The photo was and still is a mystery.

I decided to scan the photo and send on to a friend who maintains an e-mail list from Barbara’s high school graduation class of 1961. We were all born from 1940 to 1943…WWII babies.

It brought forth quite a few comments, from whimsical to serious. Here’s a “Facebook” like thread, which turned out to be very long. But if you’re interested, you’ll read on…!

Diane started the conversation: “I don’t have a clue who these people may be. Sorry.”

On we went, and here are a few later responses:

Barb: “I showed this picture to my husband, the musical person, and he had no clue either. He said it looks like a heavy metal band, or one of it’s precursors. Seems to me as though it is not a group from the 60′s, so it was probably not Barbara’s property.”

Larry: “Right…you saw some these guys later on, with Grateful Dead, Kiss, others, but during our late 50s early 60s era, this wasn’t the kind of group we were following and I don’t imagine….”

Margaret: “Perhaps their hair dresser would know.”

Ron: “Very funny Margaret. The guy on the right looks somewhat like a young Frank Zappa. Maybe???”

Diane: “I thought it was rather clever. ”

Doug: “Love your answer Margaret … I asked my wife and she doesn’t know.”

Barb: “[Ron] says that ” it could be” a young Frank Zappa. So who is he???”

Dick: “Well, you shook the bush, and here I am: [look at this video].
It might be Zappa…
If I was to guess, this photo belonged to…Barbara’s younger brother [who] died in a car accident…in August, 1975. He was only 19. I can’t say this for sure, but I think he got into the drug culture in later teen years, which was a shame. He was his Mom’s boy. He really never had a Dad, since his Dad split shortly after he was born. The family story was a very, very difficult one.”
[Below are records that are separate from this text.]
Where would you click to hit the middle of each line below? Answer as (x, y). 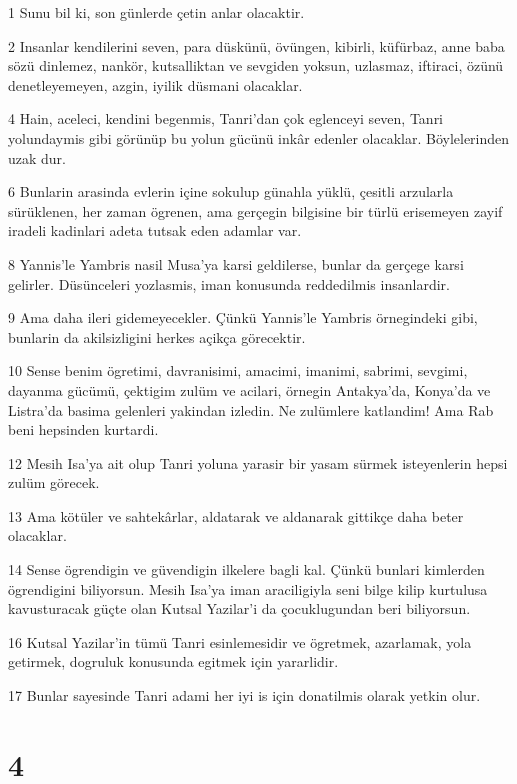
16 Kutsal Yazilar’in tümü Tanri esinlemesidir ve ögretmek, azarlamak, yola (240, 641)
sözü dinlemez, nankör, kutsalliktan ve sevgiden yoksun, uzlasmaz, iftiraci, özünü (256, 65)
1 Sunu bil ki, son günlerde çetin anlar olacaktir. (156, 12)
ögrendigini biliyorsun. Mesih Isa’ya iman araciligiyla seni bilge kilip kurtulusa (248, 588)
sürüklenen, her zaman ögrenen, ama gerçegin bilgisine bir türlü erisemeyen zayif (255, 210)
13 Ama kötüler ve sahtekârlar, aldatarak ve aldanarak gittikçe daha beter (236, 515)
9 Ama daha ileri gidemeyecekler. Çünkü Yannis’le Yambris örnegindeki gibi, (243, 317)
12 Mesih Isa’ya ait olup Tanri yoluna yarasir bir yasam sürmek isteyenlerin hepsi (258, 462)
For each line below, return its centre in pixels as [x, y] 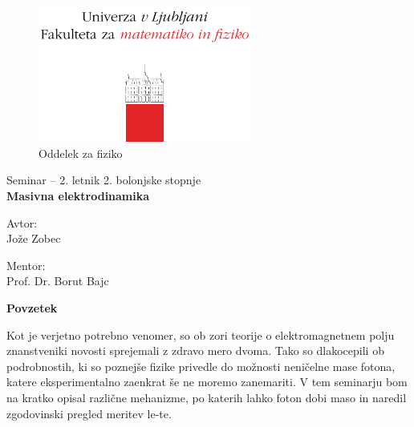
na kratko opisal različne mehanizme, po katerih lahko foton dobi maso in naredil [207, 397]
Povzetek [32, 308]
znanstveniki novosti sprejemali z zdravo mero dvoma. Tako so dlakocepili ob [195, 350]
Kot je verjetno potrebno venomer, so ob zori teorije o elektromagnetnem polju [201, 334]
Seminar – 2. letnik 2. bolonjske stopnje [104, 180]
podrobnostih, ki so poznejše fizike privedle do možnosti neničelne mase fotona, [201, 366]
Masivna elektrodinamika [78, 196]
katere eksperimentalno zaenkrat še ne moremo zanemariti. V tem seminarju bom [207, 382]

Barb: “Yup, I think Ron was right . . . the guy in the video does look like the picture Dick has! My hubby says he was popular during the hippie years, the drug years, and that he named one of his kids “Dweezel” . . . . good grief! I think I was married and raising little kids during those years and I missed all of those goings on.
Dick, if you put it on e-bay, who knows what you might learn! Even if it isn’t autographed, it’s a real photo. Some old ex-hippie might want it!”

Ron: “He’s [Zappa] the musician who named his children: Moon Unit, Dweezil, Ahmet Emuukha Rodan and Diva Thin Muffin Pigeen.”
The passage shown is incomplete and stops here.